Mr. Mortimore also said that in most receiverships creditors are paid after the contractual date for payment, and that companies in receivership frequently breach contractual obligations to unsecured parties. Similarly, he suggested, after an Insolvency Acceleration Event the Court might consider that the Receivers could reasonably delay in making payments due.

95.

Finally, he said that receivers generally should not favour one creditor over another unless it is commercially justified. He submitted that, in the present case, the Receivers owe an equitable duty to the Security Trustee to manage the assets and to exercise their power of sale for the benefit of the Secured Creditors as a class and to try to bring about a situation in which the secured debts are repaid. He referred to various provisions of the Security Trust Deed giving the Receivers the same powers as the Security Trustee, including powers of sale and management of the assets; and then to the provision in clause 6.11 of the Security Trust Deed that “in exercising any of its trusts, powers, authorities or discretion under [the] Security Trust Deed the Security Trustee is required to have regard to the interests of the Secured Creditors as a class” subject to a proviso that, in the case of a conflict between the interests of the Senior Creditors and the other Secured Creditors, the Security Trustee is to have regard only to the interests of the Senior Creditors.

96.

In my judgment, the correct starting point is the actual language in clause 6.6 in relation to payment to the Senior Creditors.
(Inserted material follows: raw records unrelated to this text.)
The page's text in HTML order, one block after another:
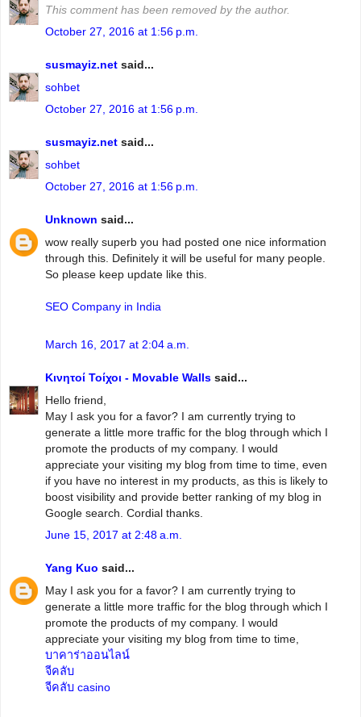
This comment has been removed by the author.
October 27, 2016 at 1:56 p.m.
susmayiz.net said...
sohbet
October 27, 2016 at 1:56 p.m.
susmayiz.net said...
sohbet
October 27, 2016 at 1:56 p.m.
Unknown said...
wow really superb you had posted one nice information
through this. Definitely it will be useful for many people.
So please keep update like this.
SEO Company in India
March 16, 2017 at 2:04 a.m.
Κινητοί Τοίχοι - Movable Walls said...
Hello friend,
May I ask you for a favor? I am currently trying to
generate a little more traffic for the blog through which I
promote the products of my company. I would
appreciate your visiting my blog from time to time, even
if you have no interest in my products, as this is likely to
boost visibility and provide better ranking of my blog in
Google search. Cordial thanks.
June 15, 2017 at 2:48 a.m.
Yang Kuo said...
May I ask you for a favor? I am currently trying to
generate a little more traffic for the blog through which I
promote the products of my company. I would
appreciate your visiting my blog from time to time,
บาคาร่าออนไลน์
จีคลับ
จีคลับ casino
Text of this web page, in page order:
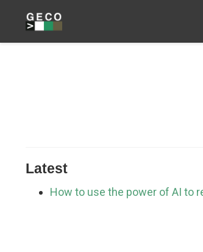
Latest
How to use the power of AI to
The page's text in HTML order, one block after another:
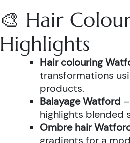
🎨 Hair
Highlights
Hair colouring
transformations
products.
Balayage Watford
highlights blended
Ombre hair
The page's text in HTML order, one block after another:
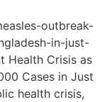
outbreak-
in-just-
Health Crisis as
Cases in Just
health crisis,
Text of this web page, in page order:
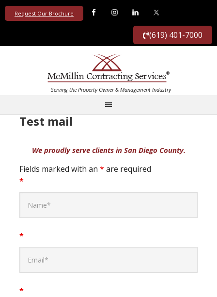
Request Our Brochure
(619) 401-7000
Test mail
Fields marked with an * are required
*
*
*
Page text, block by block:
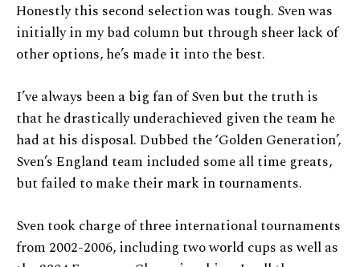
Honestly this second selection was tough. Sven was
initially in my bad column but through sheer lack of
other options, he’s made it into the best.
I’ve always been a big fan of Sven but the truth is
that he drastically underachieved given the team he
had at his disposal. Dubbed the ‘Golden Generation’,
Sven’s England team included some all time greats,
but failed to make their mark in tournaments.
Sven took charge of three international tournaments
from 2002-2006, including two world cups as well as
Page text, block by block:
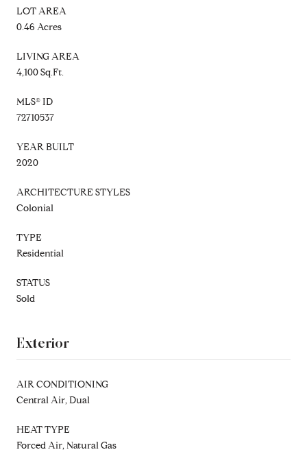
LOT AREA
0.46 Acres
LIVING AREA
4,100 Sq.Ft.
MLS® ID
72710537
YEAR BUILT
2020
ARCHITECTURE STYLES
Colonial
TYPE
Residential
STATUS
Sold
Exterior
AIR CONDITIONING
Central Air, Dual
HEAT TYPE
Forced Air, Natural Gas
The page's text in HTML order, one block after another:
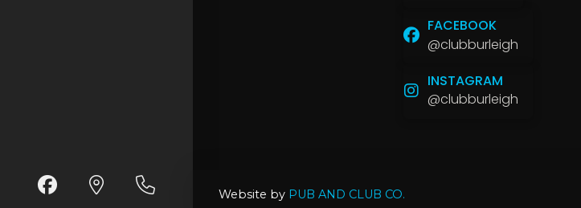
FACEBOOK
@clubburleigh
INSTAGRAM
@clubburleigh
Website by PUB AND CLUB CO.
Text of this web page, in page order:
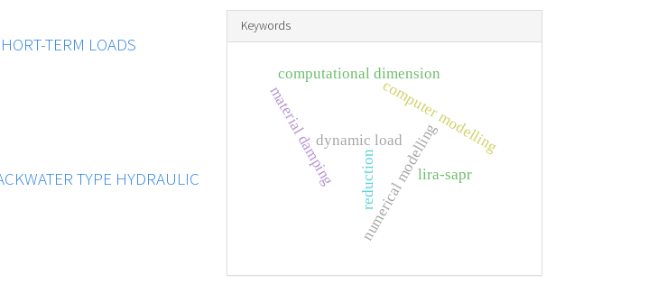
TERM LOADS
TYPE HYDRAULIC
Keywords
dynamic load
numerical modelling
computer modelling
material damping lira-sapr
reduction
computational dimension
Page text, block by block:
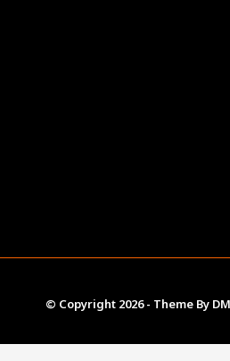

The clause stipulates that “any monies received by … any Receiver after the Enforcement Date shall be applied ….: … third, to pay, pari passu and pro rata ….in accordance with the respective amounts then owing thereto, any amounts due to Senior Creditors” [my emphasis].

97.

On the literal wording of the clause, money received by the Receivers is to be paid out pari passu and pro rata in respect of amounts then due. There is no provision for money to be held back. The clause, therefore, plainly envisages that, if and when money is received by the Receivers, it is then paid out to Senior Creditors in respect of, and only in respect of, debts then due to be paid, and not debts due to be paid in the future.

98.

I see no reason why the proviso to clause 6.6 should undermine that interpretation.

99.

It is important to note that the provisions of clause 6.6 apply both before and after an Insolvency Acceleration Event, that is to say it will operate at a time when the expectation is that creditors can be paid in full. The interpretation of the Receivers is inconsistent with the obligation, at such a time, for payment to, for example, holders of US MTN in accordance with the provisions of their Notes and at the stated maturity dates. So, prior to an Insolvency Acceleration Event, concern about future insolvency would be irrelevant and would not entitle the receiver to refuse to pay the Senior Creditors as the maturity dates of their Notes arrive. The meaning and operation of clause 6.6.3 does not change once an Insolvency Acceleration Event occurs.

100.

This interpretation does not produce an absurd or unworkable result. Some Senior Creditors will be paid out sooner than others, but that, again, is consistent with the fact that some creditors, such as Repo counterparties, are not caught by a regime similar to section 10.01(c) of the Indenture, and Party A is not caught by that regime. Indeed, the interpretation of Party A may be said to be consistent with the different way in which, in other documents, different creditors are treated on insolvency. Further, Ms. Prevezer acknowledged that the Receivers are not deprived of their general right to determine the appropriate time to achieve the best realisation of the value of an asset.

101.

I do not consider that any assistance, on this issue of interpretation, is to be gained by reference to more general duties of Receivers in relation to the management and distribution of assets. The obligations imposed directly on the Receivers by the Security Trust Deed, and with which they were required to comply by the Deed which appointed them, cannot be qualified or ousted by any general management discretion that might otherwise exist.

102.

For those reasons, I conclude that clause 6.6 of the Security Trust Deed is to be interpreted in the manner for which Party A has contended.